* [Collection entries]
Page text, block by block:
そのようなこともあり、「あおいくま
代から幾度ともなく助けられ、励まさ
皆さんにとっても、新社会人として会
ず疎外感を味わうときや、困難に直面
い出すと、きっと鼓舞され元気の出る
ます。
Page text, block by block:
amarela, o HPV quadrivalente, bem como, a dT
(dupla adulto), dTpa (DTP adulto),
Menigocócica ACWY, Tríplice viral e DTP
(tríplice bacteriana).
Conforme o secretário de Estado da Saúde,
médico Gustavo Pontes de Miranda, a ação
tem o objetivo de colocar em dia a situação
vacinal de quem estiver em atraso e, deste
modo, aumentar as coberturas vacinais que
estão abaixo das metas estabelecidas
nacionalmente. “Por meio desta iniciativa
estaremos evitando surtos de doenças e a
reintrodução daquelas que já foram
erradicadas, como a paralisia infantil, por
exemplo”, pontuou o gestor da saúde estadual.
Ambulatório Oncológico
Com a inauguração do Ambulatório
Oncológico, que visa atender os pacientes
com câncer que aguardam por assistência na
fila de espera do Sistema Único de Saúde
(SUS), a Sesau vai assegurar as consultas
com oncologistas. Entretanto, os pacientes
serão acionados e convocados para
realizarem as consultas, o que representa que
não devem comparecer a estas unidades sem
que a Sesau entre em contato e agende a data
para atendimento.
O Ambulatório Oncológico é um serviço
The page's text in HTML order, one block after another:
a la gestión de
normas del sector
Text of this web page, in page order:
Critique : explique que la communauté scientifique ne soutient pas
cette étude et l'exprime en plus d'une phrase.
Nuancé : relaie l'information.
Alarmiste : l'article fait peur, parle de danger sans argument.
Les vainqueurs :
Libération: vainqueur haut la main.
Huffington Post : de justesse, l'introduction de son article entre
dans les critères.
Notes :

==

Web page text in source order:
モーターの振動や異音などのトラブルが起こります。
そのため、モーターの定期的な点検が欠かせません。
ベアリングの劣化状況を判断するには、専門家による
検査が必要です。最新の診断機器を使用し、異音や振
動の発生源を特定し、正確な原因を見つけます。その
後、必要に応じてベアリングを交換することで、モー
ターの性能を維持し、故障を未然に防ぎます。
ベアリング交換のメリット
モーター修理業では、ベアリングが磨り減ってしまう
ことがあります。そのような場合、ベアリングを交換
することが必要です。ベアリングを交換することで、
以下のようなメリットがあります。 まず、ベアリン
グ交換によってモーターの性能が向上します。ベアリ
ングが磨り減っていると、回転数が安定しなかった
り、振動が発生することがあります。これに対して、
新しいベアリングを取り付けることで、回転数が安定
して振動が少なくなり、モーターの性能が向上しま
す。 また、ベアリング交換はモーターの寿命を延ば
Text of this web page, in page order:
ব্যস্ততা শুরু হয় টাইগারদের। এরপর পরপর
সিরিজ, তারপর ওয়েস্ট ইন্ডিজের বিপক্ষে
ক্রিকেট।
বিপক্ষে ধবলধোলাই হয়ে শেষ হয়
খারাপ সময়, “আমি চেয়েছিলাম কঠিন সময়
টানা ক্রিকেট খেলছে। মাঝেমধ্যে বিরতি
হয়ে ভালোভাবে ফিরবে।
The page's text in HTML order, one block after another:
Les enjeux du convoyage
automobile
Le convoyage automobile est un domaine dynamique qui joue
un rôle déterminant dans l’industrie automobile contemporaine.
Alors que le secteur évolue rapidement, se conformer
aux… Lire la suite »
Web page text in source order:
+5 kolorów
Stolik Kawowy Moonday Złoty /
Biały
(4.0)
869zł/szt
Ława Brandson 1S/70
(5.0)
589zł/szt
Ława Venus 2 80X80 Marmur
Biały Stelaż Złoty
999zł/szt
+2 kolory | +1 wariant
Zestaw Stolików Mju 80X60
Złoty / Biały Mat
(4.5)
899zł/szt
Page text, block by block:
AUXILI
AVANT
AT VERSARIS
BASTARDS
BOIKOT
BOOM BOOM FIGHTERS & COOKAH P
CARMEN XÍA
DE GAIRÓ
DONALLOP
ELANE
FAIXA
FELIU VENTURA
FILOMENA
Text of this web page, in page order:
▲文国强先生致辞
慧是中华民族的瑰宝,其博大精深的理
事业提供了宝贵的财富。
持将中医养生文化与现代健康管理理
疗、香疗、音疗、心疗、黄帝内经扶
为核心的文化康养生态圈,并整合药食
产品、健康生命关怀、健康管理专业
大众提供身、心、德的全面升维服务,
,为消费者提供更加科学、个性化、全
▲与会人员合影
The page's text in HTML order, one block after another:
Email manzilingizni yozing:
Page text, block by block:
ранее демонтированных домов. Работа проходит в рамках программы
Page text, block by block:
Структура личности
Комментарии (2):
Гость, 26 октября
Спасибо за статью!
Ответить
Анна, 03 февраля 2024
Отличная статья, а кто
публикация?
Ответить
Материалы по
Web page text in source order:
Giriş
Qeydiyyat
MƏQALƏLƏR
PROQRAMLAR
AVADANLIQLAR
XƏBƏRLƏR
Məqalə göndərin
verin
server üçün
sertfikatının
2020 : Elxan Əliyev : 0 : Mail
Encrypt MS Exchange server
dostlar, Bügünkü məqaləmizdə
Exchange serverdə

* [What to work on]
In the records above, the line with "চেয়েছিলাম কঠিন সময়" marks the start and the line with "Le convoyage automobile" marks the end; copy that stretch exactly, both lines included, and nothing else.

* [Your response]
খারাপ সময়, “আমি চেয়েছিলাম কঠিন সময়
টানা ক্রিকেট খেলছে। মাঝেমধ্যে বিরতি
হয়ে ভালোভাবে ফিরবে।
The page's text in HTML order, one block after another:
Les enjeux du convoyage
automobile
Le convoyage automobile est un domaine dynamique qui joue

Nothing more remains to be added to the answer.